#### [Work request]
Pull out every line below that contains the word "these".

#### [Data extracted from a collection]
════
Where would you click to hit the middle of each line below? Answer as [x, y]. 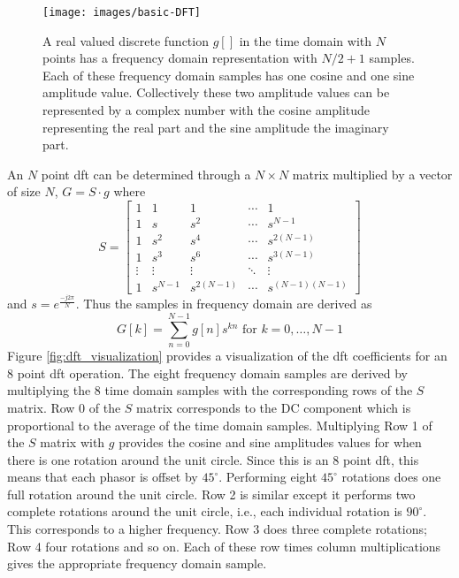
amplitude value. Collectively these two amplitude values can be [216, 92]
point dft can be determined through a [146, 174]
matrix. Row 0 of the [64, 407]
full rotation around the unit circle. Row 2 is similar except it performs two [211, 494]
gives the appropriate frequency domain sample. [137, 563]
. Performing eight [268, 477]
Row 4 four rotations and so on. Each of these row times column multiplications [224, 546]
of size [24, 191]
════
#### [Solved exercise]
amplitude value. Collectively these two amplitude values can be [216, 92]
Row 4 four rotations and so on. Each of these row times column multiplications [224, 546]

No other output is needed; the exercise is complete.